Be your own consultant or be fired

Common: Feeling “stuck,” bored, and/or uncreative in a cycle of repeated lackluster results

Uncommon: The night’s entertainment was a hypnotist.  I knew better than to volunteer myself to become a public stooge, but fortunately there will always be people in a group who are willing to sacrifice themselves in the name of entertainment.  I watched the unsuspecting victims make phone calls from their shoe, drive imaginary cars, and passionately make-out with creme-filled donuts.

It was alarming to see how vulnerable the volunteers were to the hypnotist’s spell with seemingly no authority over their thoughts or actions.  The irony I noticed that evening was a doleful, yet familiar parallel of our nonsensical behavior in everyday life.

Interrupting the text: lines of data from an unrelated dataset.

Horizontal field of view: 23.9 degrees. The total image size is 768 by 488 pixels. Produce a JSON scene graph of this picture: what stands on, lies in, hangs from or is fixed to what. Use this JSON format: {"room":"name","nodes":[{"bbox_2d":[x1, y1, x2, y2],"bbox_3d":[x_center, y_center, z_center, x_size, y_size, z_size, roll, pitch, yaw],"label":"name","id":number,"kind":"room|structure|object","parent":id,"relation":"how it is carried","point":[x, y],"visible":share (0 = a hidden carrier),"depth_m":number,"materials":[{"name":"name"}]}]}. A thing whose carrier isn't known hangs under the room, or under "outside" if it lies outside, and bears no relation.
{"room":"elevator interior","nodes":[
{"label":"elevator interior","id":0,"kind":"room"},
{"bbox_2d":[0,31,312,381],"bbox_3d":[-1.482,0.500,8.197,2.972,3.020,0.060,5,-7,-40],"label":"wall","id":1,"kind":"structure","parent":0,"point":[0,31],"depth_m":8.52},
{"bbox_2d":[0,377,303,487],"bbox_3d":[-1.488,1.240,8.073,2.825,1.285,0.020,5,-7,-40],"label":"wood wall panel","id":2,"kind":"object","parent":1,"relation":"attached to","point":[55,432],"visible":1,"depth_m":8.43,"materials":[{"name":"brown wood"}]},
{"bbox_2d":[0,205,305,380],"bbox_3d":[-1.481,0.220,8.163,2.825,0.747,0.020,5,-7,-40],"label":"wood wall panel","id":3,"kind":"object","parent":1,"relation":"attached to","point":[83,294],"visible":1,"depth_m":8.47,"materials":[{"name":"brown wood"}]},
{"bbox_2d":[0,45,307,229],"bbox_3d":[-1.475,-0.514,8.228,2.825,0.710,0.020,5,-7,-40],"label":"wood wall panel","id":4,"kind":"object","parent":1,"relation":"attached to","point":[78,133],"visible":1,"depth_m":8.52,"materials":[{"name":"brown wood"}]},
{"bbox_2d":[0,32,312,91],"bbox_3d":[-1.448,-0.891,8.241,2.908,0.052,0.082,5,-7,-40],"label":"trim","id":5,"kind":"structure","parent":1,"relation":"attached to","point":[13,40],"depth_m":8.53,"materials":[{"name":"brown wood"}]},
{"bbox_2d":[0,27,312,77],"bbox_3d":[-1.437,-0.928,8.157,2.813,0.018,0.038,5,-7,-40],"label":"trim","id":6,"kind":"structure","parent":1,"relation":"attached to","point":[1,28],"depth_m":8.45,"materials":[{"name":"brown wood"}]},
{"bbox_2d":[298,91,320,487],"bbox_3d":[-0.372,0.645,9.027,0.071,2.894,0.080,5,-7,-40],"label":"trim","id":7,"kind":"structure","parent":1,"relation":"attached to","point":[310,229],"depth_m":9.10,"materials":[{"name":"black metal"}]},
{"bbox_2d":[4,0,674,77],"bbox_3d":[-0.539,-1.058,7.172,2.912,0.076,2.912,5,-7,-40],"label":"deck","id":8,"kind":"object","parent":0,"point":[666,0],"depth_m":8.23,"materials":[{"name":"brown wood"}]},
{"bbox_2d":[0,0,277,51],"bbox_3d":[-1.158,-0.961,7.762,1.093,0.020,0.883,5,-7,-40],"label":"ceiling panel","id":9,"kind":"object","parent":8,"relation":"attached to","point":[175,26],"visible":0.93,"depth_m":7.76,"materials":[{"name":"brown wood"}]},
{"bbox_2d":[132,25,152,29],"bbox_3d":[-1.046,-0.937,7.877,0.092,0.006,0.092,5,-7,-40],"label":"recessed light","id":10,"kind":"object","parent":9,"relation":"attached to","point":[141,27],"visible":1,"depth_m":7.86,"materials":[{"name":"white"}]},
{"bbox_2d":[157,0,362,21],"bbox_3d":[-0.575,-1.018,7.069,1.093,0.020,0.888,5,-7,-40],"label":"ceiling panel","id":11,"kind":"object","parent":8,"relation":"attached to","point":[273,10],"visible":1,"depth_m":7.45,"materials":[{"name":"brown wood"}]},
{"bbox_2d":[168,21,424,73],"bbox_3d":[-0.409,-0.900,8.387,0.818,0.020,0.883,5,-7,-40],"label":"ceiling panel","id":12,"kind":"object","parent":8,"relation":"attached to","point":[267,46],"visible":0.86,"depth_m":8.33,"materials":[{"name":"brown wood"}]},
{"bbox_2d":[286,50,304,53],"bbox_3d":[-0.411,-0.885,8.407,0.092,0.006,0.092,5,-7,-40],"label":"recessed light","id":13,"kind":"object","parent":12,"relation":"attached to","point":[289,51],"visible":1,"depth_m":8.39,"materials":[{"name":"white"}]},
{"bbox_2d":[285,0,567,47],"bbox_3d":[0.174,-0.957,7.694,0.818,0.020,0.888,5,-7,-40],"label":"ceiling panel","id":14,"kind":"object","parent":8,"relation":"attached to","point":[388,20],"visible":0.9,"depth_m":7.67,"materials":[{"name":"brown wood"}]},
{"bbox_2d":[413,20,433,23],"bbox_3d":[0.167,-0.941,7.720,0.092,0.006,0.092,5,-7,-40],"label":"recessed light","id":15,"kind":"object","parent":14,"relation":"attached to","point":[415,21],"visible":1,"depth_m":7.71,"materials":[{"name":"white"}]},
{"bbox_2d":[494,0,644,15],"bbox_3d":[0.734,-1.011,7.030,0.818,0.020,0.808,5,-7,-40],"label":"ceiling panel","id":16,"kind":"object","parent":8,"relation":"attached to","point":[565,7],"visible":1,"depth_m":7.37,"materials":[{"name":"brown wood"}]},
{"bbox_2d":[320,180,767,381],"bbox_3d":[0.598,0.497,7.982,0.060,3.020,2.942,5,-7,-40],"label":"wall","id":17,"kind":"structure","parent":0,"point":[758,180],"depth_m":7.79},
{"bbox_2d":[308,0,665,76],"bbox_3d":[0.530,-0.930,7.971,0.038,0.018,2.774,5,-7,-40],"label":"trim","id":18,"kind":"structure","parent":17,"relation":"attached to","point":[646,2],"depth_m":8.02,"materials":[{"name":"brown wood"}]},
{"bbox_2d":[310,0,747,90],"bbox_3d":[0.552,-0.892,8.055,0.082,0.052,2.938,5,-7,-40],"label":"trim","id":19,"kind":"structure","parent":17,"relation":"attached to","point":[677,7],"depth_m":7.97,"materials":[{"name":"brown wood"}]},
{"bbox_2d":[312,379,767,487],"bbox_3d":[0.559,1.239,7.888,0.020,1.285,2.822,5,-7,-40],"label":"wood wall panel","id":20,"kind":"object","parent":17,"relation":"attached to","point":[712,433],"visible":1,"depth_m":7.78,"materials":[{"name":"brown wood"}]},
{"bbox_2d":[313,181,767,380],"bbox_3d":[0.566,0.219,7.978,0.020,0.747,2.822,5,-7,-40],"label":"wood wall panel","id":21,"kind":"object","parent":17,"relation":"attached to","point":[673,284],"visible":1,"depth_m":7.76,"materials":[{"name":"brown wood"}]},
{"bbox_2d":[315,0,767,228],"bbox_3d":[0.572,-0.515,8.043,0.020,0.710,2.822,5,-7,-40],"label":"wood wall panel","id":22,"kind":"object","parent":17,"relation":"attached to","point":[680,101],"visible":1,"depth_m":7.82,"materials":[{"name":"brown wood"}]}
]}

I realized how often we become somewhat hypnotized in our daily routines as a result of clinging to the familiar, mirroring others, blindly following tradition, and repressing our curiosity to examine what we’re doing or why we’re doing it.  We gradually adjust to living our life in a trance-like state by going through the motions.

It’s not surprising then, why so many people who experience the same results again and again claim to feel “stuck.”  An all too common tragedy.  Thus the real coup is not becoming hypnotized, but rather becoming de-hypnotized.

Breaking the trance:

Every so often I write down every activity I engage in for a 3-day period as a way to reexamine my actions more impartially.  Recently I noticed myself repeating some rather nonsensical behaviors in my schooling, my business, and even my exercise routines simply because… it’s what I did the week before.

If it worked in the past, it will work today, right?  Not necessarily.  This is one perilous concept we buy into far too easily.  The rate of change we experience daily is astounding and consequently, repetition eventually leads to mediocre production.  Merely going through the motions gradually sets the stage for many disheartening Groundhog moments where each new day becomes a reflection of yesterday.  As a result, innovation must not be viewed as a luxury, but a personal ongoing effort to creatively question everything we can.  Recreating results from yesterday may not get you far.  Remember, innovation is less about recreating and more about reinventing.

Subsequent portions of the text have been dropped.